The Eglise presbytérienne au Rwanda (Presbyterian Church of Rwanda) is equivalent to the PC(U.S.A.). They called the EPR a "general synod." What we would call a presbytery is called a "regional synod" in Rwanda. The Gitarama Region is our partner presbytery/regional synod. In each "regional synod" there are several parishes which will usually have a "primary congregation" and several congregations in the surrounding area. The "primary congregation" will usually be served by a pastor. The congregations in the surrounding area are served by an "evangelist." We would call them an ALP or a CLP. Congregations meet twice a week. Once a month the members of the surrounding congregations gather with the congregation of the "primary congregation." The "regional pastor"/general presbyter is attached to a particular congregation. However, the "regional pastor" is the one who itinerates among the congregations served by "evangelists" to officiate at the sacraments. In Rwanda, only ordained ministers are authorized to officiate at the sacraments.

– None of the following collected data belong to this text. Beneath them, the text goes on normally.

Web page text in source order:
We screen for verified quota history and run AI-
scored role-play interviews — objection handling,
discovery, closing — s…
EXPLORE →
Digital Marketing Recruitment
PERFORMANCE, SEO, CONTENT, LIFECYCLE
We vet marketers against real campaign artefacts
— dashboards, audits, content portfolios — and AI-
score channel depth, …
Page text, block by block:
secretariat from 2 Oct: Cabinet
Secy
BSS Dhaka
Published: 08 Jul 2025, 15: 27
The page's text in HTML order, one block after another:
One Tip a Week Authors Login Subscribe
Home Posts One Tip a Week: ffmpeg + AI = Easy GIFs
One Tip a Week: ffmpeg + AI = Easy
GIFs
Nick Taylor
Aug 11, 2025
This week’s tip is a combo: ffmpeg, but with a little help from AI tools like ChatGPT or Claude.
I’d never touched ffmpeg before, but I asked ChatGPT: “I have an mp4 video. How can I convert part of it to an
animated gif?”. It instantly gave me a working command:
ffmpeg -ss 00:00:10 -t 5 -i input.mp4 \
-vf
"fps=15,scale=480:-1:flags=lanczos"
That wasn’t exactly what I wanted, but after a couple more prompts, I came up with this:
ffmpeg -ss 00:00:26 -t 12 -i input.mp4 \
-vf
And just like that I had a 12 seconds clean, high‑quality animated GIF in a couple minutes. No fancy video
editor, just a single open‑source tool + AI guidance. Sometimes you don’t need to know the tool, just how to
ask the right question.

I was struck by the parallels between our two denominations, and by our differences. One of the reasons the Rwandan congregations from the surrounding area come to the "primary congregation" once a month is it is a means to know the church is larger than their particular congregation. For most of the members of the congregations, in the surrounding area, the only way to get to the monthly worship service is to walk. They do not walk just a few blocks on nice sidewalks. They walk up and down mountain paths and through rugged valleys.
It seems we are in danger of losing the perspective that the church is larger than our particular congregation. Even though most us of have access to motorized transportation, and even though we have generally good roads to travel we find it difficult to join with brothers and sisters of a neighbouring congregation for Sunday worship. I wonder what would happen if we were to learn from our Rwandan brothers and sisters and come together in larger gatherings for worship once a month.

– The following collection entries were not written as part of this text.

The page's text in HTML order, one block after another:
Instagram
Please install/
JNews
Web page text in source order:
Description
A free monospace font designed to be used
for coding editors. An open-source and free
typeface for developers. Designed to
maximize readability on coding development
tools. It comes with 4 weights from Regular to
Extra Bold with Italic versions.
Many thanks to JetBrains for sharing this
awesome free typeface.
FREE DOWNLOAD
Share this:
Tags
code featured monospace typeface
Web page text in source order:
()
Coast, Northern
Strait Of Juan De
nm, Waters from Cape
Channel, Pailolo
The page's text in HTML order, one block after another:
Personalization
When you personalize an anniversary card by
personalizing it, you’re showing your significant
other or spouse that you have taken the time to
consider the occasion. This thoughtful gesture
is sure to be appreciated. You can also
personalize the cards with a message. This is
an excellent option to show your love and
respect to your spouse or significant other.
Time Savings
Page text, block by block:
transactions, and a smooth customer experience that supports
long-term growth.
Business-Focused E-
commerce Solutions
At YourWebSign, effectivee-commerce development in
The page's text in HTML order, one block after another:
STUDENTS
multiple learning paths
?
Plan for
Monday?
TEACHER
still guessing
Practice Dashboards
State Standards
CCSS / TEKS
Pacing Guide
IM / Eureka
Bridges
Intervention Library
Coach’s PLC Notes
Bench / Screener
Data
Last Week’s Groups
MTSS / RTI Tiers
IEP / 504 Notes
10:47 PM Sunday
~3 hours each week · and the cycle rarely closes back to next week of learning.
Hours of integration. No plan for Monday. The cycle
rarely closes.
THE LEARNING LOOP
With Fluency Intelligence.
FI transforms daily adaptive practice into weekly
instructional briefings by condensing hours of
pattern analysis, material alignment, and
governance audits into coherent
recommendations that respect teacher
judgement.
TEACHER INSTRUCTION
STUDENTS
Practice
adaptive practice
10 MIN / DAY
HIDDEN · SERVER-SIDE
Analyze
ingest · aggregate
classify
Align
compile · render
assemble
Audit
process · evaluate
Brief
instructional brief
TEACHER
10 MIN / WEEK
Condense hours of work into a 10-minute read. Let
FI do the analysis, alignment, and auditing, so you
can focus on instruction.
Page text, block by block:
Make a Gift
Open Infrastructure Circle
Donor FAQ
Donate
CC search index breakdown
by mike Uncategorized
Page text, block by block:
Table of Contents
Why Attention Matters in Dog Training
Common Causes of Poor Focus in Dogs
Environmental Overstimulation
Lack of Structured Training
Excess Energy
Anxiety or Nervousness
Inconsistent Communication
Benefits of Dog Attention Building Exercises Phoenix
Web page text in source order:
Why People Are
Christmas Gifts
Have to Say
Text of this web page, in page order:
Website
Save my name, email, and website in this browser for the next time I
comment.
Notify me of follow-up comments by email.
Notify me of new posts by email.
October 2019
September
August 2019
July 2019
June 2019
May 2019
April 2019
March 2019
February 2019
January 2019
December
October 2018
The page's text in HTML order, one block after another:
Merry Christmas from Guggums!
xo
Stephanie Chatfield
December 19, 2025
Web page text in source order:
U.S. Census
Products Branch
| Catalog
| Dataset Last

The partnership we have is not just our doing things with and for the congregations of the EPR in the Gitarama. In the partnership we have the opportunity to learn from their perspective and practices. As an example, and only as an example, let us imagine what would it be like if the congregations of the Southern Indiana County Parish were to gather with the Clarksburg congregation once a month with both pastors leading worship? What would it be like if the congregations of the Northern Indiana County Larger Parish were to gather with the Marion Center congregation once a month? What would it be like if Ridgway, Wilcox and Elkton were to gather with the St. Marys congregation once a month? There are many other examples of where this model could be tried within the bounds of our Presbytery. What if some of our partner congregations were to meet together on the same Sunday as their Rwandan partners are worshipping in larger groups?
The EPR model might not work for us. I find it an intriguing idea. There is an advantage to worshipping in a larger gathering of people. One of the things I often hear from members of smaller congregations about worship at presbytery meetings is, "It is good to hear such strong singing. It really lifts me up." What if we were in a worshipping group, at least periodically, where the singing was stronger than that which we usually experience?
Are there any who would be willing to try the Rwandan model?